“This is the worst post-WW2 economic recovery….consistent disappointing payroll reports….no job growth….slowing productivity…..profits are slowing….wages aren’t growing….fiscal cliff this, fiscal cliff that….the pretentious upcoming election….debt ceiling….potential debt downgrade…. European crisis…..”
I mean is there anyone left who doesn’t know?
Enough already. Please.
But you tell someone that the S&P500 just closed at 3 month highs and they’re bound to punch you in the face. Why? They’re not taking advantage of it. Investors are running away from stocks as fast as humanly possible. It seems like Bullish sentiment hits record lows once a week: Retail investors hate stocks & Wall Street Analysts hate stocks.
Meanwhile, the Retail ETF ($RTH) hit all-time highs this week. ALL-TIME HIGHS. The Dow Jones Industrial Average is a couple of hundred points from 4 1/2 year highs. No matter – the media says the world is coming to an end. So get out mom & pop.

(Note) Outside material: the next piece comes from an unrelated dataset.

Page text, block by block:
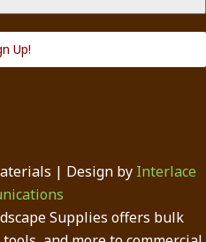
Up!
| Design by Interlace
Supplies offers bulk

You see how ridiculous this all sounds? Can we stop it with all this nonsense for a minute and take look at what really matters. I mean, just for one minute, can we focus on the only thing that will pay us in this entire world? Is it crazy to think it might be a good idea to ignore the noise and just focus on price? Is it really that far fetched? It seems that way sometimes doesn’t it?

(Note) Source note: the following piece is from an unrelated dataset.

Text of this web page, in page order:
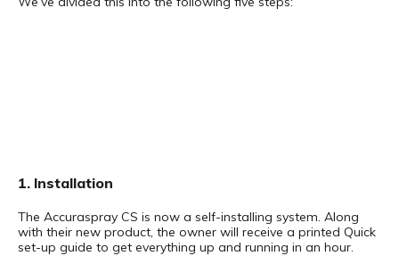
1. Installation
The Accuraspray CS is now a self-installing system. Along
with their new product, the owner will receive a printed Quick
set-up guide to get everything up and running in an hour.

(sorry I had to get that off my chest)
Anyway, from a pure price perspective, the market is telling us a lot. But we actually have to listen. Imagine that? What won’t ever make headlines is what the Consumer Staples are doing relative to the S&P500. It’s boring, so it doesn’t sell. It’s not sexy. But let’s be real – if risk is going to be, “On”, if you will, then Staples ($XLP) should be underperforming the rest of the market.

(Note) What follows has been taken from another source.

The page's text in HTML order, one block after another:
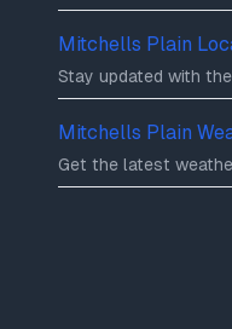
Mitchells Plain
Stay updated with
Mitchells Plain
Get the latest

Look at this chart from Jordan Kotick, Managing Director of Technical Strategy at Barclays. He’s showing how when Staples relative to S&Ps break their uptrend, a stock market rally ensues:
So here is a look at what this ratio looks like right now. The first thing we notice is this week’s break of what I consider to be the most important trendline. I choose to ignore that break in early-May classifying it as a false breakdown that helped the rally get going. Remember this is an art, not a science. And my trendlines are breaking:
In addition to the deterioration in price, it’s hard to ignore the momentum rollover. While this ratio made new highs in June and July, the Relative Strength Index has consistently been making lower highs. There’s a nasty divergence going on here.
So if the price of this ratio continues to worsen, I would expect this stock market rally to continue. But keeping an open mind is part of the deal. If the data changes, then we have to reevaluate. A recovery back above 0.26 with new momentum highs would negate the impact we’ve just seen $XLP:$SPY have on this bull market.
And yes, this is a stock market rally. This is a bull market. Corrections (like what we’ve seen since Spring) are normal. They’re healthy.
So keep your head up, ignore the noise, and listen to what price is telling us.